_What is being asked_.
Give again, word for word, every line below from the one that has "SERP的形态直接决定了SEO的策略方向，其影响是根本性 (7, 142, 300, 154)" through the one that has "三、SERP对SEO的深远影响 (7, 107, 153, 119)", both included, and no others.

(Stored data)
Start of Block
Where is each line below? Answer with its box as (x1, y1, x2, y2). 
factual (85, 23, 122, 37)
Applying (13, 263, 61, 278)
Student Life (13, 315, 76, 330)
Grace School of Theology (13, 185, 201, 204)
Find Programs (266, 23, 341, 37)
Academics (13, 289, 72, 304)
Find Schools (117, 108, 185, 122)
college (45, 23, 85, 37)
End of Block
Start of Block
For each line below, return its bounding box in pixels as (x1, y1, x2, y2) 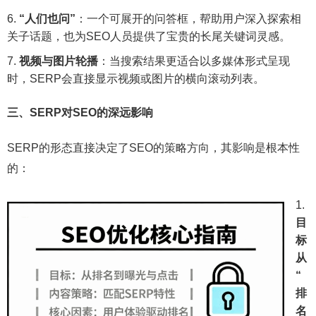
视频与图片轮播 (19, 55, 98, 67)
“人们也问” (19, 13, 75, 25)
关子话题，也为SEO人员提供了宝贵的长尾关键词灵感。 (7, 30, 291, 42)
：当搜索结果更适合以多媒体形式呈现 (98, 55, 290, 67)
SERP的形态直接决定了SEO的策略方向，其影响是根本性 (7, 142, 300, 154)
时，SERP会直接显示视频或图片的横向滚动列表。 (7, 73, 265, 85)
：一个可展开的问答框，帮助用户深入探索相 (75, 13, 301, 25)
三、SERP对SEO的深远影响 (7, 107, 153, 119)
End of Block
Start of Block
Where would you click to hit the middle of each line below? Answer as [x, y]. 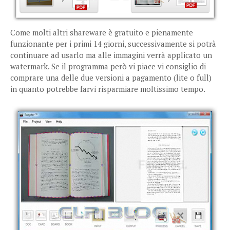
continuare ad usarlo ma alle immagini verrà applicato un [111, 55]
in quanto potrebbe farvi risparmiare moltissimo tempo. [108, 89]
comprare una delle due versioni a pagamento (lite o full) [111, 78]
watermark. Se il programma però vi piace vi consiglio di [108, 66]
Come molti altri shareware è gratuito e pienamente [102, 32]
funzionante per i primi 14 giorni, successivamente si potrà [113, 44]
End of Block
_Completed task_.
SERP的形态直接决定了SEO的策略方向，其影响是根本性 (7, 142, 300, 154)
时，SERP会直接显示视频或图片的横向滚动列表。 (7, 73, 265, 85)
：一个可展开的问答框，帮助用户深入探索相 (75, 13, 301, 25)
三、SERP对SEO的深远影响 (7, 107, 153, 119)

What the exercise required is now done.